▸ **Try it**: Transcribe all of the entries below exactly. Leave out the pictures.

▸ **Records to use**:
---*---
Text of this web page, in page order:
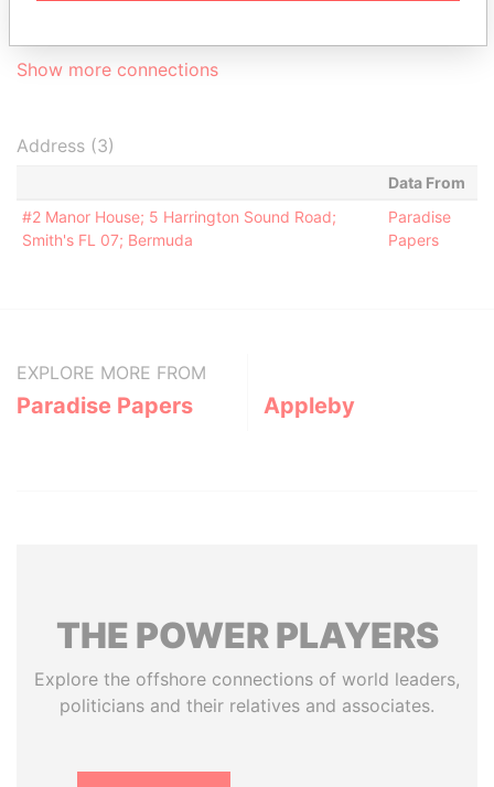
Show more connections
Address (3)
Data From
#2 Manor House; 5 Harrington Sound Road;
Smith's FL 07; Bermuda
Paradise
Papers
EXPLORE MORE FROM
Paradise Papers Appleby
THE POWERPLAYERS
Explore the offshore connections of world leaders,
politicians and their relatives and associates.
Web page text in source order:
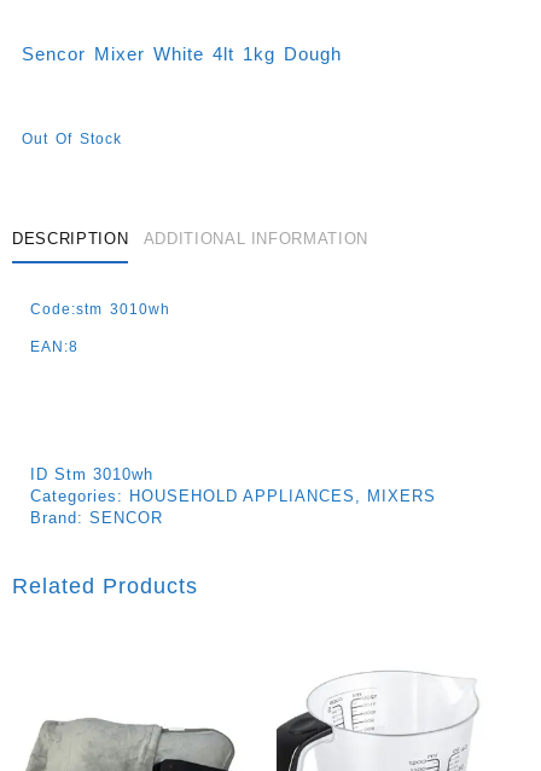
Sencor Mixer White 4lt 1kg Dough
Out Of Stock
DESCRIPTION ADDITIONAL INFORMATION
Code:stm 3010wh
EAN:8
ID Stm 3010wh
Categories: HOUSEHOLD APPLIANCES , MIXERS
Brand: SENCOR
Related Products
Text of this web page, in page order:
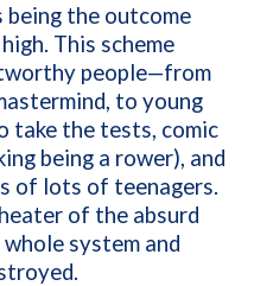
the outcome
This scheme
people—from
to young
take the tests, comic
being a rower), and
of lots of teenagers.
of the absurd
system and
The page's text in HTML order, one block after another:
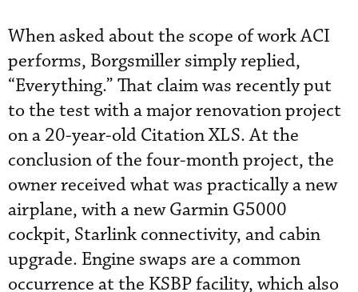
When asked about the scope of work ACI
performs, Borgsmiller simply replied,
“Everything.” That claim was recently put
to the test with a major renovation project
on a 20-year-old Citation XLS. At the
conclusion of the four-month project, the
owner received what was practically a new
airplane, with a new Garmin G5000
cockpit, Starlink connectivity, and cabin
upgrade. Engine swaps are a common
occurrence at the KSBP facility, which also
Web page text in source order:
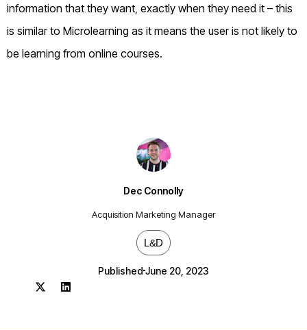
Dec Connolly
Acquisition Marketing Manager
L&D
Published June 20, 2023
information that they want, exactly when they need it – this
is similar to Microlearning as it means the user is not likely to
be learning from online courses.
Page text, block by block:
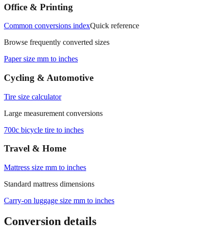
measurements.
Office & Printing
Common conversions indexQuick reference
Browse frequently converted sizes
Paper size mm to inches
Cycling & Automotive
Tire size calculator
Large measurement conversions
700c bicycle tire to inches
Travel & Home
Mattress size mm to inches
Standard mattress dimensions
Carry‑on luggage size mm to inches
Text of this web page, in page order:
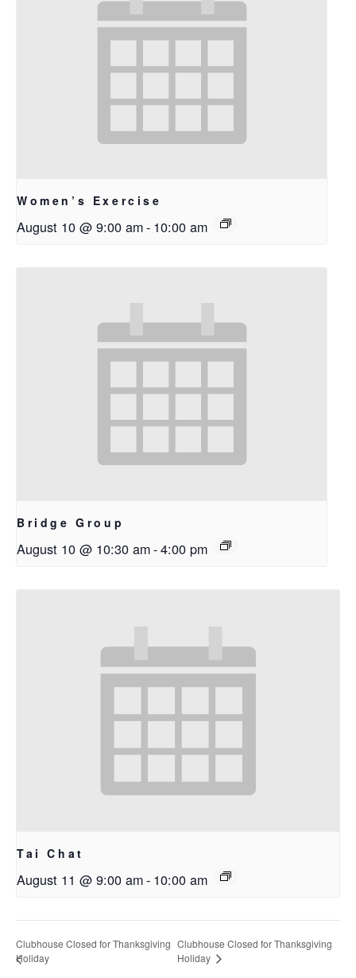
Women’s Exercise
August 10 @ 9:00 am- 10:00 am
Bridge Group
August 10 @ 10:30 am-4:00 pm
Tai Chat
August 11 @ 9:00 am- 10:00 am
Clubhouse Closed for Thanksgiving
Holiday
Clubhouse Closed for Thanksgiving
Holiday
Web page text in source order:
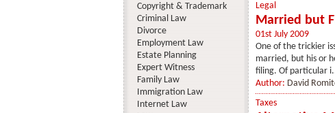
Legal
Married but
01st July 2009
One of the trickier
married, but his or
filing. Of particular
Author: David
Taxes
Copyright & Trademark
Criminal Law
Divorce
Employment Law
Estate Planning
Expert Witness
Family Law
Immigration Law
Internet Law
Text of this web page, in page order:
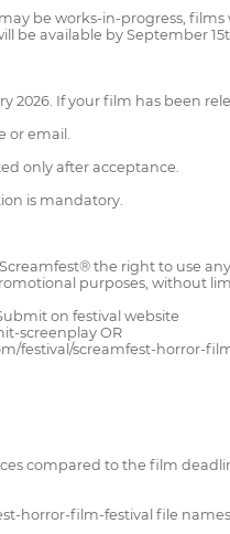
be works-in-progress,
be available by September
2026. If your film has been
or email.
only after acceptance.
is mandatory.
the right to use
purposes, without
on festival website
screenplay OR
festival/screamfest-horror-
compared to the film
horror-film-festival file
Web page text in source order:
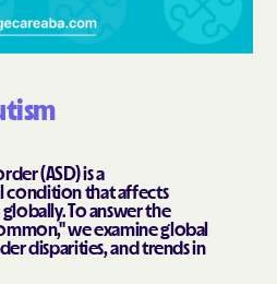
(ASD) is a
that affects
To answer the
we examine global
disparities, and trends in
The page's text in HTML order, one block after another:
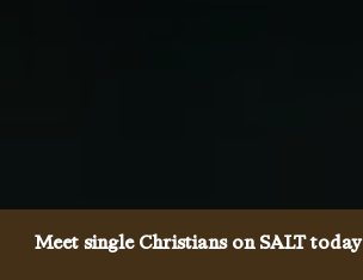
Meet single Christians on SALT today
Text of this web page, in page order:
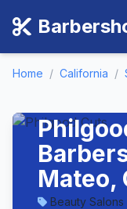
Home / California /
Mateo,
Beauty Salons
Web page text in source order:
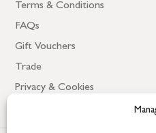
Terms & Conditions
FAQs
Gift Vouchers
Trade
Privacy & Cookies
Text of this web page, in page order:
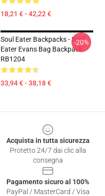
18,21 € - 42,22 €
Soul Eater Backpacks - Soul
Eater Evans Bag Backpack
RB1204
33,94 € - 38,18 €
-20%
Acquista in tutta sicurezza
Protetto 24/7 dai clic alla
consegna
Pagamento sicuro al 100%
PayPal / MasterCard / Visa
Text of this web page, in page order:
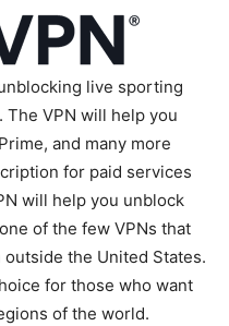
live sporting
VPN will help you
and many more
for paid services
will help you unblock
of the few VPNs that
the United States.
for those who want
of the world.
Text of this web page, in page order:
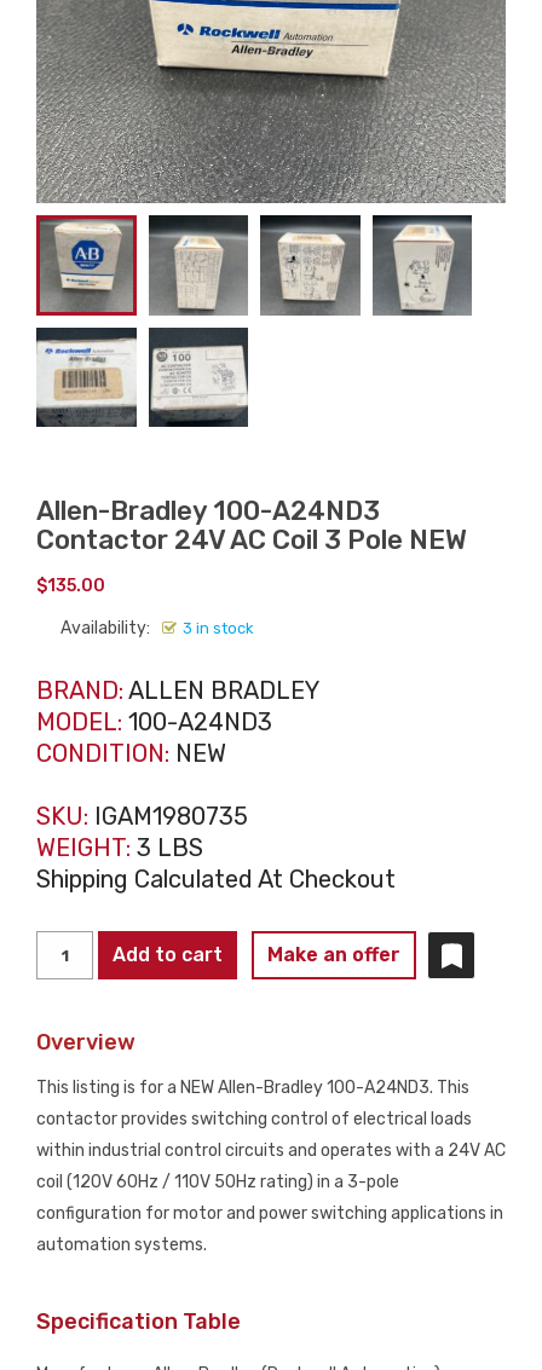
Allen-Bradley 100-A24ND3
Contactor 24V AC Coil 3 Pole NEW
$135.00
Availability: 3 in stock
BRAND: ALLEN BRADLEY
MODEL: 100-A24ND3
CONDITION: NEW
SKU: IGAM1980735
WEIGHT: 3 LBS
Shipping Calculated At Checkout
Bradley
A24ND3
Add to cart Make an offer
Overview
This listing is for a NEW Allen-Bradley 100-A24ND3. This
contactor provides switching control of electrical loads
within industrial control circuits and operates with a 24V AC
coil (120V 60Hz / 110V 50Hz rating) in a 3-pole
configuration for motor and power switching applications in
automation systems.
Specification Table
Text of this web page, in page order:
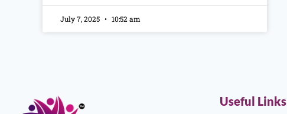
July 7, 2025 10:52 am
Useful Links
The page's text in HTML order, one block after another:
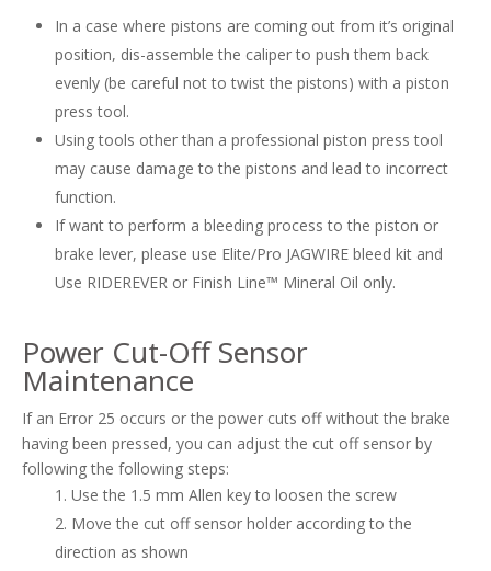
---*---
▸ **Answer space**:
Text of this web page, in page order:
Show more connections
Address (3)
Data From
#2 Manor House; 5 Harrington Sound Road;
Smith's FL 07; Bermuda
Paradise
Papers
EXPLORE MORE FROM
Paradise Papers Appleby
THE POWERPLAYERS
Explore the offshore connections of world leaders,
politicians and their relatives and associates.
Web page text in source order:
Sencor Mixer White 4lt 1kg Dough
Out Of Stock
DESCRIPTION ADDITIONAL INFORMATION
Code:stm 3010wh
EAN:8
ID Stm 3010wh
Categories: HOUSEHOLD APPLIANCES , MIXERS
Brand: SENCOR
Related Products
Text of this web page, in page order:
the outcome
This scheme
people—from
to young
take the tests, comic
being a rower), and
of lots of teenagers.
of the absurd
system and
The page's text in HTML order, one block after another:
When asked about the scope of work ACI
performs, Borgsmiller simply replied,
“Everything.” That claim was recently put
to the test with a major renovation project
on a 20-year-old Citation XLS. At the
conclusion of the four-month project, the
owner received what was practically a new
airplane, with a new Garmin G5000
cockpit, Starlink connectivity, and cabin
upgrade. Engine swaps are a common
occurrence at the KSBP facility, which also
Web page text in source order:
Dec Connolly
Acquisition Marketing Manager
L&D
Published June 20, 2023
information that they want, exactly when they need it – this
is similar to Microlearning as it means the user is not likely to
be learning from online courses.
Page text, block by block:
measurements.
Office & Printing
Common conversions indexQuick reference
Browse frequently converted sizes
Paper size mm to inches
Cycling & Automotive
Tire size calculator
Large measurement conversions
700c bicycle tire to inches
Travel & Home
Mattress size mm to inches
Standard mattress dimensions
Carry‑on luggage size mm to inches
Text of this web page, in page order:
Women’s Exercise
August 10 @ 9:00 am- 10:00 am
Bridge Group
August 10 @ 10:30 am-4:00 pm
Tai Chat
August 11 @ 9:00 am- 10:00 am
Clubhouse Closed for Thanksgiving
Holiday
Clubhouse Closed for Thanksgiving
Holiday
Web page text in source order:
Legal
Married but
01st July 2009
One of the trickier
married, but his or
filing. Of particular
Author: David
Taxes
Copyright & Trademark
Criminal Law
Divorce
Employment Law
Estate Planning
Expert Witness
Family Law
Immigration Law
Internet Law
Text of this web page, in page order:
be works-in-progress,
be available by September
2026. If your film has been
or email.
only after acceptance.
is mandatory.
the right to use
purposes, without
on festival website
screenplay OR
festival/screamfest-horror-
compared to the film
horror-film-festival file
Web page text in source order:
(ASD) is a
that affects
To answer the
we examine global
disparities, and trends in
The page's text in HTML order, one block after another:
Meet single Christians on SALT today
Text of this web page, in page order:
Home / California /
Mateo,
Beauty Salons
Web page text in source order:
Terms & Conditions
FAQs
Gift Vouchers
Trade
Privacy & Cookies
Text of this web page, in page order:
18,21 € - 42,22 €
Soul Eater Backpacks - Soul
Eater Evans Bag Backpack
RB1204
33,94 € - 38,18 €
-20%
Acquista in tutta sicurezza
Protetto 24/7 dai clic alla
consegna
Pagamento sicuro al 100%
PayPal / MasterCard / Visa
Text of this web page, in page order:
live sporting
VPN will help you
and many more
for paid services
will help you unblock
of the few VPNs that
the United States.
for those who want
of the world.
Text of this web page, in page order:
Allen-Bradley 100-A24ND3
Contactor 24V AC Coil 3 Pole NEW
$135.00
Availability: 3 in stock
BRAND: ALLEN BRADLEY
MODEL: 100-A24ND3
CONDITION: NEW
SKU: IGAM1980735
WEIGHT: 3 LBS
Shipping Calculated At Checkout
Bradley
A24ND3
Add to cart Make an offer
Overview
This listing is for a NEW Allen-Bradley 100-A24ND3. This
contactor provides switching control of electrical loads
within industrial control circuits and operates with a 24V AC
coil (120V 60Hz / 110V 50Hz rating) in a 3-pole
configuration for motor and power switching applications in
automation systems.
Specification Table
Text of this web page, in page order:
July 7, 2025 10:52 am
Useful Links
The page's text in HTML order, one block after another:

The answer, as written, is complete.